▸ Problem requirements
Using the records below, copy exactly the part that opens with the line holding "Schwarz [211, 279, 248, 292]" and closes with the line holding "phuongtanphuoc.gov.vn [141, 285, 246, 297]", minus the pictures.

▸ Material for the task
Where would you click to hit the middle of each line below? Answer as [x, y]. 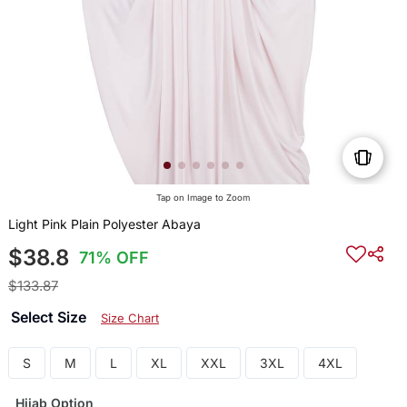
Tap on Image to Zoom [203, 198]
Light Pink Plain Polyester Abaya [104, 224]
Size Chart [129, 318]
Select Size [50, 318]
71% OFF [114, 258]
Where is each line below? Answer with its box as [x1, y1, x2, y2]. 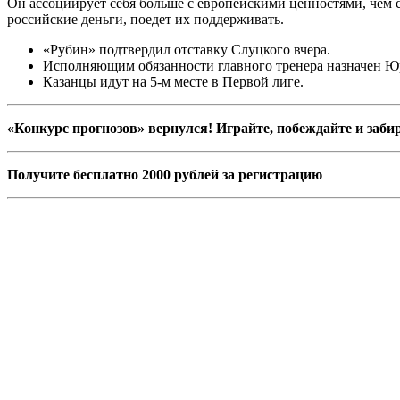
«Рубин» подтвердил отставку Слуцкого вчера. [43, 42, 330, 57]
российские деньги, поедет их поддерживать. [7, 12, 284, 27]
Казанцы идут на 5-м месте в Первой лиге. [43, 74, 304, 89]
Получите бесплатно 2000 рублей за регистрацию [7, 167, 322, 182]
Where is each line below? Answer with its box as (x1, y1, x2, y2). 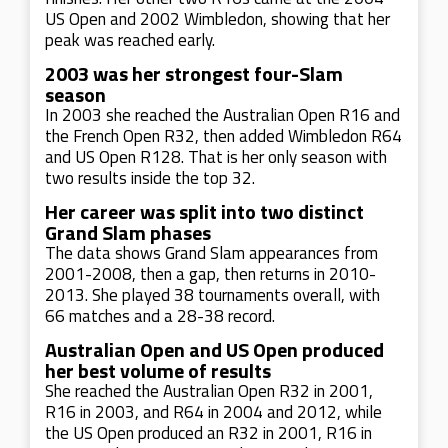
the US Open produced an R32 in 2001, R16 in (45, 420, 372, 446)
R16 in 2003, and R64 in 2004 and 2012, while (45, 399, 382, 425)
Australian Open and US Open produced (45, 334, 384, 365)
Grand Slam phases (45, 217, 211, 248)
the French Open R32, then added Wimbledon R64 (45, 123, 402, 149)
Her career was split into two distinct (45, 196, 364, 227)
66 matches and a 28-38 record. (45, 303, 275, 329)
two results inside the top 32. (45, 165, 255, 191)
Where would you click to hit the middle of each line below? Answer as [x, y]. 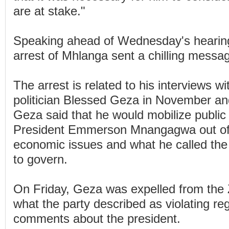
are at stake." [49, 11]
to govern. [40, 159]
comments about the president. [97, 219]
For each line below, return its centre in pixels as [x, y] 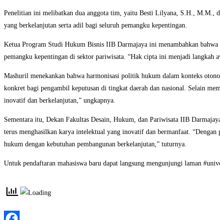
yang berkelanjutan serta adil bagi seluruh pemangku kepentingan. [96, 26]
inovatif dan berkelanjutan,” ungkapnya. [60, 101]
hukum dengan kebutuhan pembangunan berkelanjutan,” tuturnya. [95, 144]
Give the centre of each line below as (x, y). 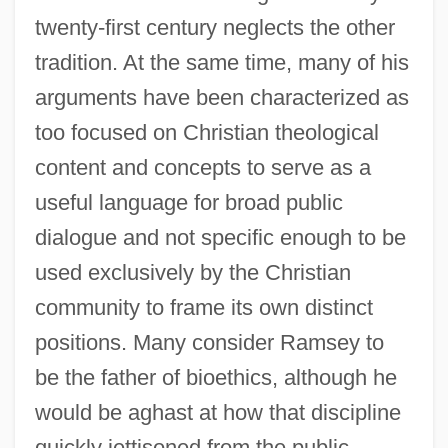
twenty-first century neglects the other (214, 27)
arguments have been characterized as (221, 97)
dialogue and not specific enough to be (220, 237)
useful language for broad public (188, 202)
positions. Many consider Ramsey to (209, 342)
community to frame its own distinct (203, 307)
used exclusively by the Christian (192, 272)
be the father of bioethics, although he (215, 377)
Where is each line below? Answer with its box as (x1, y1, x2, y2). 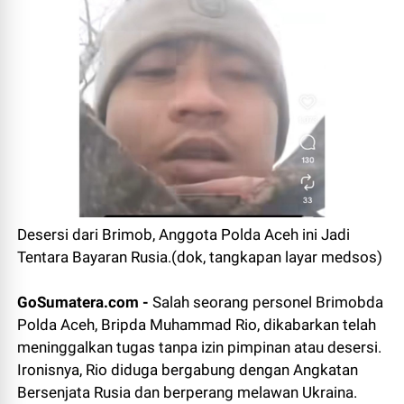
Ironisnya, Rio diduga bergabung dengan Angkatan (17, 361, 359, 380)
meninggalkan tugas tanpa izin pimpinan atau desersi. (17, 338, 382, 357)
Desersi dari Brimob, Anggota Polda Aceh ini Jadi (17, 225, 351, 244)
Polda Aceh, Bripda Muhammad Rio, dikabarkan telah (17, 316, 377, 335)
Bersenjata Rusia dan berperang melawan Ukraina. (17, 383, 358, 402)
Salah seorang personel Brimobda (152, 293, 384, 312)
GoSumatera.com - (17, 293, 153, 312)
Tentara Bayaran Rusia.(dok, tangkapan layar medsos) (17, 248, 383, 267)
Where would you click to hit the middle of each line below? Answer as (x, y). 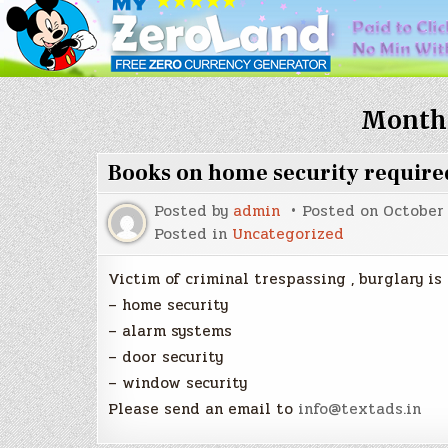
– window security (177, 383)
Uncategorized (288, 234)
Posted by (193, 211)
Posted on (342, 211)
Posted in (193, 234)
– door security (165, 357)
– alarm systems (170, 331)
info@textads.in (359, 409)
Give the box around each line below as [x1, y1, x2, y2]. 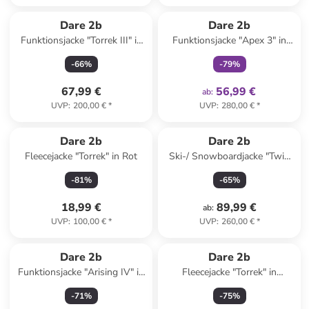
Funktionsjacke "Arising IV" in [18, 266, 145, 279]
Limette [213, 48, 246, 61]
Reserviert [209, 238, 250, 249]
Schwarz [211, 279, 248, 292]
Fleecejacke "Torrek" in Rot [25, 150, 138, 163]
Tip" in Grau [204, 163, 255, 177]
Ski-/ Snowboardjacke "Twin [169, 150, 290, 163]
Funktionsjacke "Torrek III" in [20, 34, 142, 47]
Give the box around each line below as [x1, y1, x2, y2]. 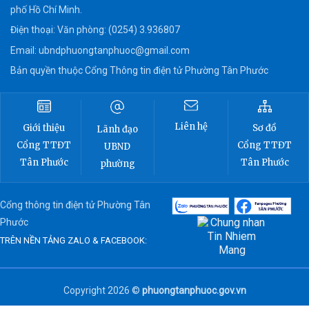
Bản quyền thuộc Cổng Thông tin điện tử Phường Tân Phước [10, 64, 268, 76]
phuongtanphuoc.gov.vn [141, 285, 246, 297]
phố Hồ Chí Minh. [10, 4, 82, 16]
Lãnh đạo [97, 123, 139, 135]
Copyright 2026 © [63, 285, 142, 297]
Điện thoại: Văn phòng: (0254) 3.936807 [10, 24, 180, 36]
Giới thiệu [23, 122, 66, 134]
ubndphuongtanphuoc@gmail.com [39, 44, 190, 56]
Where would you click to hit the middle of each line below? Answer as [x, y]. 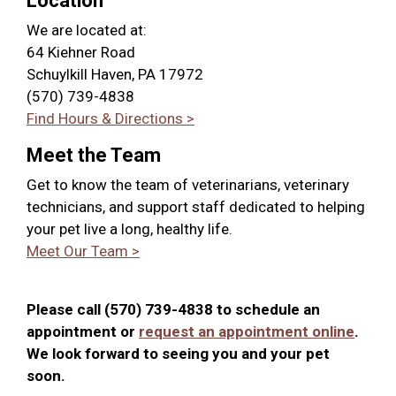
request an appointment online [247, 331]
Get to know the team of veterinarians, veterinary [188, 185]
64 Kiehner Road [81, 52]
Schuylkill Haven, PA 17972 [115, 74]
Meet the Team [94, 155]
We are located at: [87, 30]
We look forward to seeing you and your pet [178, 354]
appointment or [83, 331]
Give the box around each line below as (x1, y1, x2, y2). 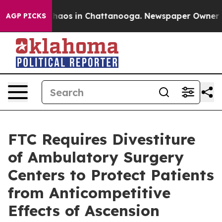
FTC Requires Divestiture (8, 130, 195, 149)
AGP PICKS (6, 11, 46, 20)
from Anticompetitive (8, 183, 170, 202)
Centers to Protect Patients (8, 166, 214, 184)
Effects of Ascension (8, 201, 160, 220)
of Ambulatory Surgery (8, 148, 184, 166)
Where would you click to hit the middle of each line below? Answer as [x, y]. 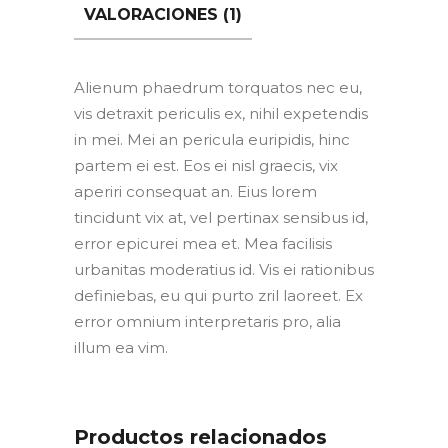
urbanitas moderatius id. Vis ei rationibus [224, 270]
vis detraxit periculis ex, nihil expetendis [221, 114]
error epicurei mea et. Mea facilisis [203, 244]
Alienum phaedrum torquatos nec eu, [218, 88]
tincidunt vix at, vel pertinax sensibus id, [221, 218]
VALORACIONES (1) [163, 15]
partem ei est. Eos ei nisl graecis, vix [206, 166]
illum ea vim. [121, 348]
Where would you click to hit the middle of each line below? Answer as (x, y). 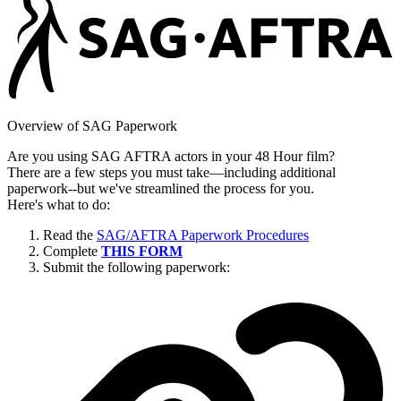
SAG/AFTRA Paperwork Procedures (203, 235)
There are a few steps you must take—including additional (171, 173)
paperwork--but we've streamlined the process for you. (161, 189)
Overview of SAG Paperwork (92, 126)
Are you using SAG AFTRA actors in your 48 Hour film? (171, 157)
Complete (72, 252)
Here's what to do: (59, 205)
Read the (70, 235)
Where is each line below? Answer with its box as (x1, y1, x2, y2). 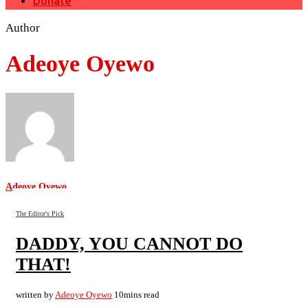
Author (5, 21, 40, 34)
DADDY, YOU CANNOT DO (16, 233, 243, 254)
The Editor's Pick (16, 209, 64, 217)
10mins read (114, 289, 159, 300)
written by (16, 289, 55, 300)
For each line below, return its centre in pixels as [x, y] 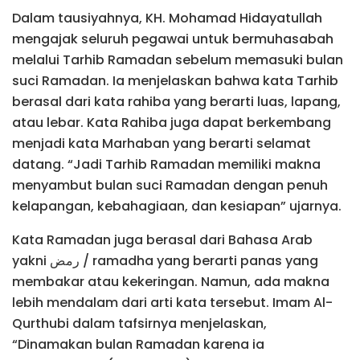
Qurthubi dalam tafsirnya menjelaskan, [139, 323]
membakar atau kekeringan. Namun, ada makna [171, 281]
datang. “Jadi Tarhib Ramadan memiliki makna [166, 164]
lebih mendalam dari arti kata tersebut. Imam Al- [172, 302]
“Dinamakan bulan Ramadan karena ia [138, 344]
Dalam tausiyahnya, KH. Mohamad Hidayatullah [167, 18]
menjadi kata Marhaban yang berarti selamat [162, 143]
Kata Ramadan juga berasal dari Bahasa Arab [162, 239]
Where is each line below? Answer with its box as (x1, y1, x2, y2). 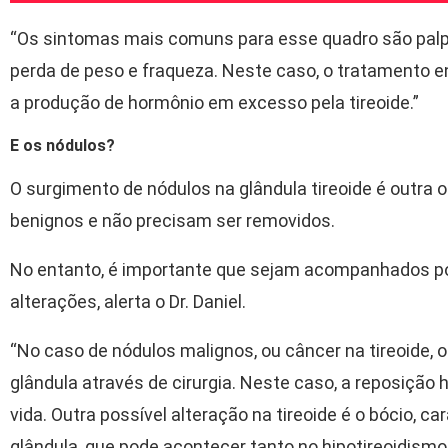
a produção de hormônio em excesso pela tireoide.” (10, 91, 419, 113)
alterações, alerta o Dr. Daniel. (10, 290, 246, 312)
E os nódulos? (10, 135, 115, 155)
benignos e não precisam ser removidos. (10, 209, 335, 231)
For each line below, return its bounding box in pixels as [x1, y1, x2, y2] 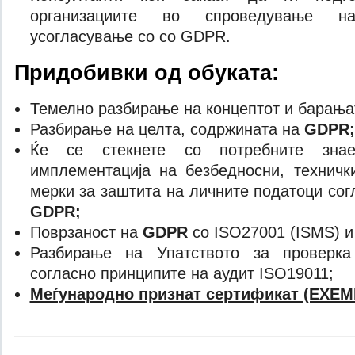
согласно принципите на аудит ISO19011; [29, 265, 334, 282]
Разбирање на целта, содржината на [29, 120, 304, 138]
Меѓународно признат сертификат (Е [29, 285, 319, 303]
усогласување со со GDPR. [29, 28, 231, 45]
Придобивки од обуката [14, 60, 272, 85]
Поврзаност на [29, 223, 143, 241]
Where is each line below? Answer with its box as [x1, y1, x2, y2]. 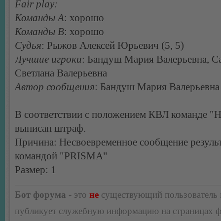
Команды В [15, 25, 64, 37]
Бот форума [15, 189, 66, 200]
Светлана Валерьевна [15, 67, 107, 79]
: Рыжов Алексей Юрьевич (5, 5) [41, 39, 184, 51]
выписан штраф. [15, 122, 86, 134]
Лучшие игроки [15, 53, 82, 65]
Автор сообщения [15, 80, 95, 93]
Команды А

▸ Expected output
Schwarz [211, 279, 248, 292]
Fleecejacke "Torrek" in Rot [25, 150, 138, 163]
Tip" in Grau [204, 163, 255, 177]
Ski-/ Snowboardjacke "Twin [169, 150, 290, 163]
Funktionsjacke "Torrek III" in [20, 34, 142, 47]
Give the box around each line below as [x1, y1, x2, y2]. 
Bản quyền thuộc Cổng Thông tin điện tử Phường Tân Phước [10, 64, 268, 76]
phuongtanphuoc.gov.vn [141, 285, 246, 297]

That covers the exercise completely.